Leaving Cape Spear, we found Rugged Rock Harley-Davidson dealership, where we both elected to buy tshirts.

The motorcycle parking area at Rugged Rock Harley-Davidson in St. John’s, Newfoundland. Which two things are not like the others?
The motorcycle parking area at Rugged Rock Harley-Davidson in St. John’s, Newfoundland. Which two things are not like the others?

Talking to one of the sale-folks, we found out that there is a BMW Motorrad dealer in St. Johns, The Toy Box, so we went there next. It was a tiny dealership, basically half of a yard implement store. Still, Chuck found another t-shirt (they didn’t have my size), and a new base layer top.

Post Ride

With our minutes of dry weather waning, we rode back to the hotel and walked across the parking lot to the Fiona MacCool’s Irish Pub for a bite of lunch.

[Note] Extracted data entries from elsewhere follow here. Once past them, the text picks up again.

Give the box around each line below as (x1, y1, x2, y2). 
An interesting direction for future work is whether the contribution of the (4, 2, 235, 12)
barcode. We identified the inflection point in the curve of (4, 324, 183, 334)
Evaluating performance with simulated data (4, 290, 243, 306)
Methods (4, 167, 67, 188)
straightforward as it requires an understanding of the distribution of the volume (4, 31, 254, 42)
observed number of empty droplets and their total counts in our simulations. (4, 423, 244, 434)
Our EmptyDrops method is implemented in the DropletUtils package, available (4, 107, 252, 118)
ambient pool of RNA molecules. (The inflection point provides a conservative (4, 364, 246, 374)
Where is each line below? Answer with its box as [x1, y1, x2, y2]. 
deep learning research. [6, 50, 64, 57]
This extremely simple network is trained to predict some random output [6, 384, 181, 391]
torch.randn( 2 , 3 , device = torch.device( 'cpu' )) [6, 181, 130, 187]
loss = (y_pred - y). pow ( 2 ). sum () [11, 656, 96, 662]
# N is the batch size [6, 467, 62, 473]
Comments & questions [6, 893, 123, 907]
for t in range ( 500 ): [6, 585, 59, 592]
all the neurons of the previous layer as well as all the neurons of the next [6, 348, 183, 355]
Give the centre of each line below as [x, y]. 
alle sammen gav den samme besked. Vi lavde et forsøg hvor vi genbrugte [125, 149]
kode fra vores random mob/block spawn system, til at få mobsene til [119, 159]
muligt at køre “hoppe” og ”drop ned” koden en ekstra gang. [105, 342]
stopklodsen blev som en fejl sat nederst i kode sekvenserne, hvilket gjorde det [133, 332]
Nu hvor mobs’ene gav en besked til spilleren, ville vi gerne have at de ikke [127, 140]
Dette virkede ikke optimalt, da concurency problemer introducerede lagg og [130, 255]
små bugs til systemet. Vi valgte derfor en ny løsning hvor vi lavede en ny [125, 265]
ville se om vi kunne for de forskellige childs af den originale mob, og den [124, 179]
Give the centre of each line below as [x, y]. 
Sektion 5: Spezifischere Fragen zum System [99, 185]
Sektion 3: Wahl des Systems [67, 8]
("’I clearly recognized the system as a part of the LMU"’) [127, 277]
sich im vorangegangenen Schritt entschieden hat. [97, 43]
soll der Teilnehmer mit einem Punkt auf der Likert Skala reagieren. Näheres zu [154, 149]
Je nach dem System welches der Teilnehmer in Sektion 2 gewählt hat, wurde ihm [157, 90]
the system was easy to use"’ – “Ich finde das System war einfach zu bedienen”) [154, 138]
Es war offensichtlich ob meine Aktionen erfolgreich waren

We hung out at the room for several hours before venturing out for more food. Are friend, who’s a Newfoundland native, suggested the Duke of Duckworth pub because it has great fish and chips, and because it’s been a pub since the 1700s. Given the continuing rain, we called a cab for the miles downtown. He dropped us off in front of a eight-foot wide alley between buildings, halfway down this alley was a door under an awning; this was our destination.

The only problem was the chalkboard sign in front of the door that stated kitchen hours as 11am-8pm.

It was 8:30pm. Crap.

Lucky for us, the neighboring establishment, directly across the alley, also served dinner: Magnum & Steins. While the place was small, only five tables, one was open and we were seated immediately. We were boring and ordered the same thing: a small portion of the fish soup and a serving of fish & chips. The fish soup was amazing and the small portion would have been enough for an entire meal. The fish & chips was also quite good, though I couldn’t eat too many of the chips since I was already about to burst.

We’ll have to try the Duke of Duckworth again tomorrow night.


Here’s our track for the day, not including the taxi ride to downtown, all with the normal altitude overlay.


Weather-permitting, we’ll venture around the Avalon peninsula of Newfoundland, returning to St. Johns for a second night.